* Problem description *
All lines from the one containing "Moloch & Arria Paetus - Split (ADLP 017)" through the end of the data below are to be transcribed exactly. Leave out the rest.

++++ The data ++++

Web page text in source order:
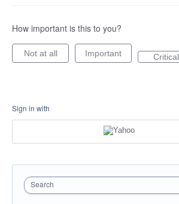
How important is this to you?
Not at all Important Critical
Sign in with
Search
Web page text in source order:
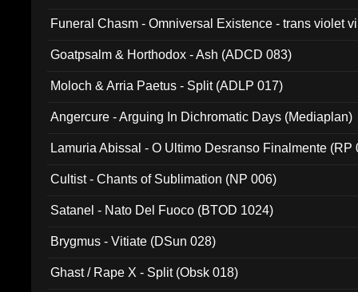
Funeral Chasm - Omniversal Existence - trans violet
Goatpsalm & Horthodox - Ash (ADCD 083)
Moloch & Arria Paetus - Split (ADLP 017)
Angercure - Arguing In Dichromatic Days (Mediaplan)
Lamuria Abissal - O Ultimo Desranso Finalmente (RP
Cultist - Chants of Sublimation (NP 006)
Satanel - Nato Del Fuoco (BTOD 1024)
Brygmus - Vitiate (DSun 028)
Ghast / Rape X - Split (Obsk 018)

++++

* Your solution *
Moloch & Arria Paetus - Split (ADLP 017)
Angercure - Arguing In Dichromatic Days (Mediaplan)
Lamuria Abissal - O Ultimo Desranso Finalmente (RP
Cultist - Chants of Sublimation (NP 006)
Satanel - Nato Del Fuoco (BTOD 1024)
Brygmus - Vitiate (DSun 028)
Ghast / Rape X - Split (Obsk 018)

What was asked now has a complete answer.